What the exercise asks -> In the data below, begin at the line with "CARS REPAIRED" and stop after the line with "other diagnostic data."; output those lines exactly and no pictures.

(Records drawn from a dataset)
BEGIN

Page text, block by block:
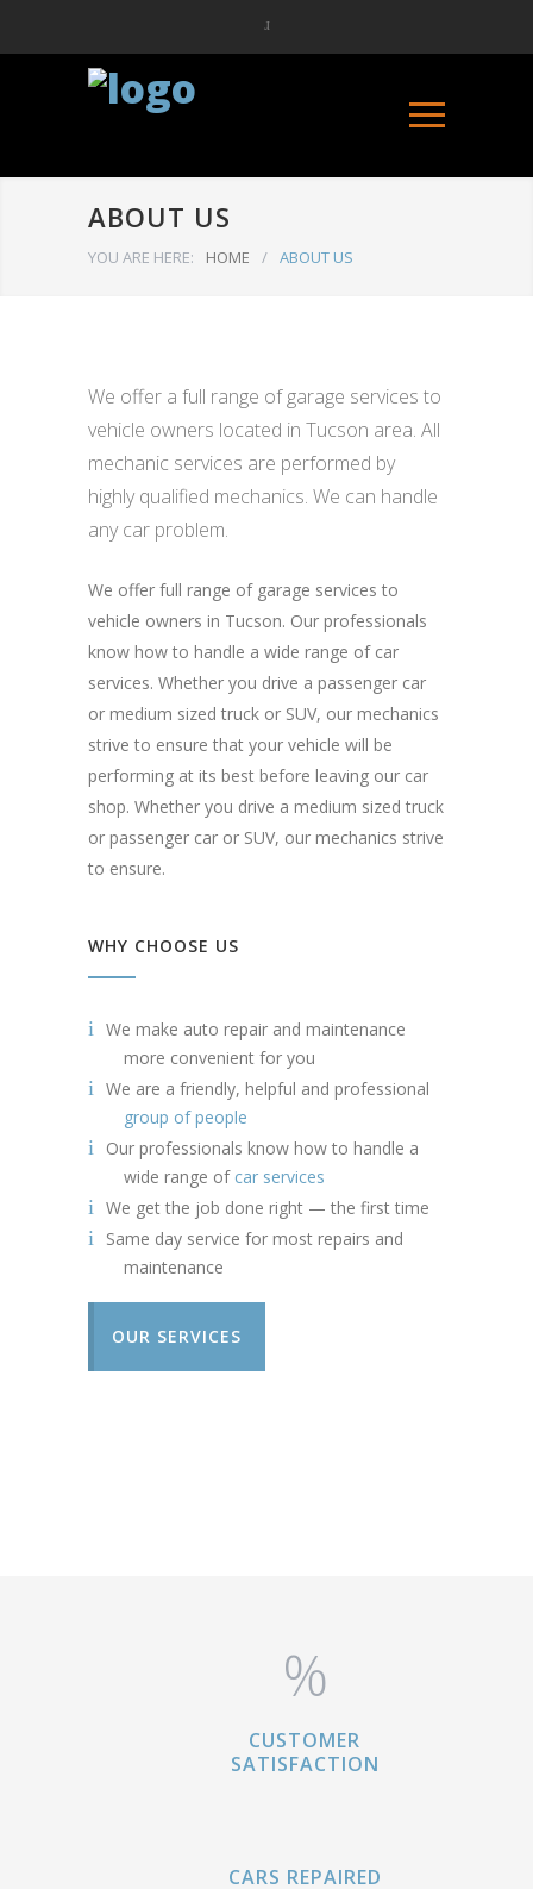
ABOUT US
YOU ARE HERE: HOME / ABOUT US
We offer a full range of garage services to
vehicle owners located in Tucson area. All
mechanic services are performed by
highly qualified mechanics. We can handle
any car problem.
We offer full range of garage services to
vehicle owners in Tucson. Our professionals
know how to handle a wide range of car
services. Whether you drive a passenger car
or medium sized truck or SUV, our mechanics
strive to ensure that your vehicle will be
performing at its best before leaving our car
shop. Whether you drive a medium sized truck
or passenger car or SUV, our mechanics strive
to ensure.
WHY CHOOSE US
We make auto repair and maintenance
more convenient for you
We are a friendly, helpful and professional
group of people
Our professionals know how to handle a
wide range of car services
We get the job done right — the first time
Same day service for most repairs and
maintenance
OUR SERVICES
%
CUSTOMER
SATISFACTION
CARS REPAIRED
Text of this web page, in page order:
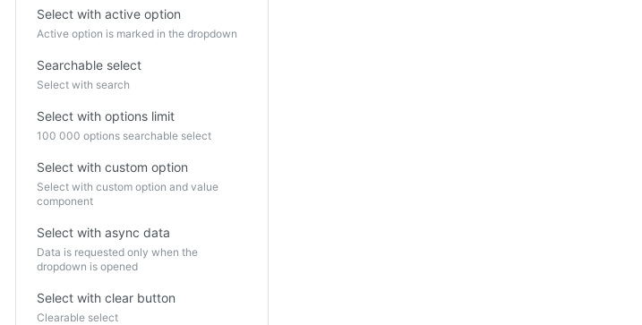
Select with active option
Active option is marked in the dropdown
Searchable select
Select with search
Select with options limit
100 000 options searchable select
Select with custom option
Select with custom option and value
component
Select with async data
Data is requested only when the
dropdown is opened
Select with clear button
Clearable select
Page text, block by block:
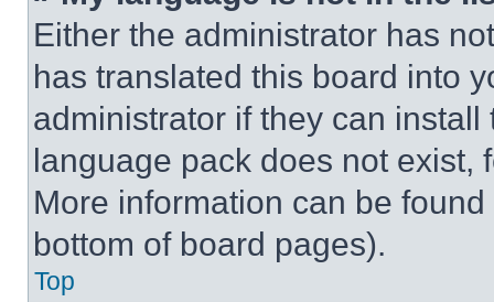
Either the administrator has
has translated this board into
administrator if they can
language pack does not exist,
More information can be
bottom of board pages).
Top
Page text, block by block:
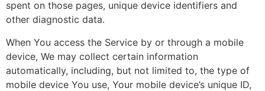
spent on those pages, unique device identifiers and
other diagnostic data.
When You access the Service by or through a mobile
device, We may collect certain information
automatically, including, but not limited to, the type of
mobile device You use, Your mobile device’s unique ID,
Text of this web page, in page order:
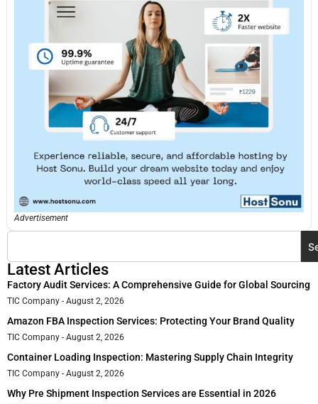
Advertisement
Latest Articles
Factory Audit Services: A Comprehensive Guide for Global Sourcing
TIC Company August 2, 2026
Amazon FBA Inspection Services: Protecting Your Brand Quality
TIC Company August 2, 2026
Container Loading Inspection: Mastering Supply Chain Integrity
TIC Company August 2, 2026
Why Pre Shipment Inspection Services are Essential in 2026
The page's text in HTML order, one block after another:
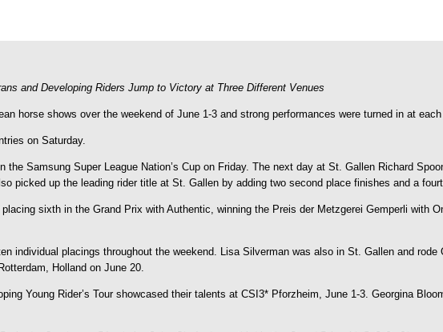
and Developing Riders Jump to Victory at Three Different Venues
horse shows over the weekend of June 1-3 and strong performances were turned in at
on Saturday.
Samsung Super League Nation’s Cup on Friday. The next day at St. Gallen Richard
picked up the leading rider title at St. Gallen by adding two second place finishes and a
sixth in the Grand Prix with Authentic, winning the Preis der Metzgerei Gemperli with
individual placings throughout the weekend. Lisa Silverman was also in St. Gallen and
Holland on June 20.
Young Rider’s Tour showcased their talents at CSI3* Pforzheim, June 1-3. Georgina
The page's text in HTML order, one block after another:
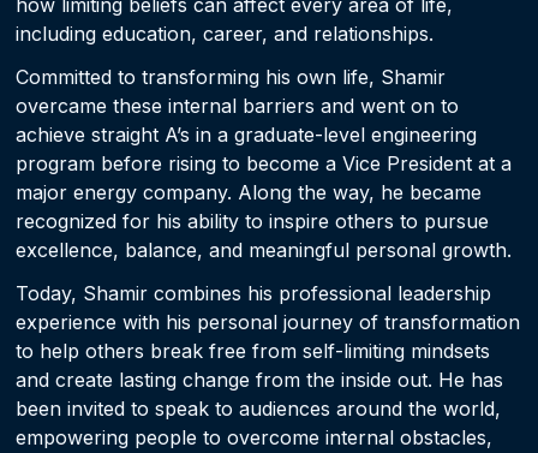
how limiting beliefs can affect every area of life,
including education, career, and relationships.
Committed to transforming his own life, Shamir
overcame these internal barriers and went on to
achieve straight A’s in a graduate-level engineering
program before rising to become a Vice President at a
major energy company. Along the way, he became
recognized for his ability to inspire others to pursue
excellence, balance, and meaningful personal growth.
Today, Shamir combines his professional leadership
experience with his personal journey of transformation
to help others break free from self-limiting mindsets
and create lasting change from the inside out. He has
been invited to speak to audiences around the world,
empowering people to overcome internal obstacles,
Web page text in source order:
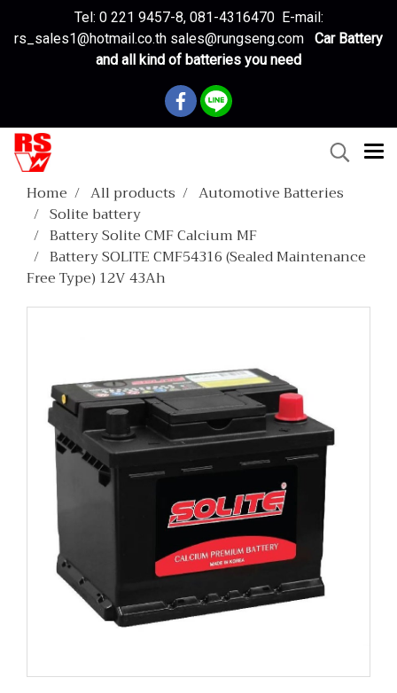
Tel: 0 221 9457-8, 081-4316470 E-mail:
rs_sales1@hotmail.co.th sales@rungseng.com
Car Battery
and all kind of batteries you need
Home All products
Automotive Batteries
Solite battery
Battery Solite CMF Calcium MF
Battery SOLITE CMF54316 (Sealed Maintenance
Free Type) 12V 43Ah
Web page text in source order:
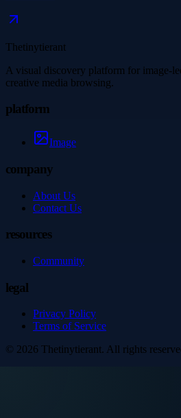
Thetinytierant
A visual discovery platform for image-
creative media browsing.
platform
Image
company
About Us
Contact Us
resources
Community
legal
Privacy Policy
Terms of Service
© 2026 Thetinytierant. All rights
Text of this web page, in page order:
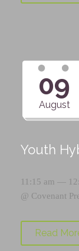
09
August
Youth
11:15 am —
@ Covenant
Read
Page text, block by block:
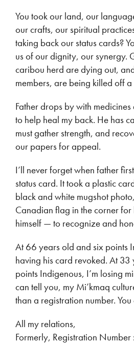
You took our land, our
our crafts, our spiritual
taking back our status cards?
us of our dignity, our synergy.
caribou herd are dying out,
members, are being killed off a
Father drops by with
to help heal my back. He has
must gather strength, and
our papers for appeal.
I’ll never forget when father
status card. It took a plastic
black and white mugshot
Canadian flag in the corner for
himself — to recognize and
At 66 years old and six points
having his card revoked. At
points Indigenous, I’m losing
can tell you, my Mi’kmaq
than a registration number.
All my relations,
Formerly, Registration
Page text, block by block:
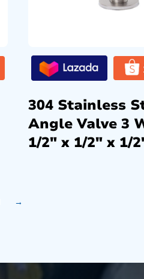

END

Exercise output ->
CARS REPAIRED
Text of this web page, in page order:
Select with active option
Active option is marked in the dropdown
Searchable select
Select with search
Select with options limit
100 000 options searchable select
Select with custom option
Select with custom option and value
component
Select with async data
Data is requested only when the
dropdown is opened
Select with clear button
Clearable select
Page text, block by block:
Either the administrator has
has translated this board into
administrator if they can
language pack does not exist,
More information can be
bottom of board pages).
Top
Page text, block by block:
spent on those pages, unique device identifiers and
other diagnostic data.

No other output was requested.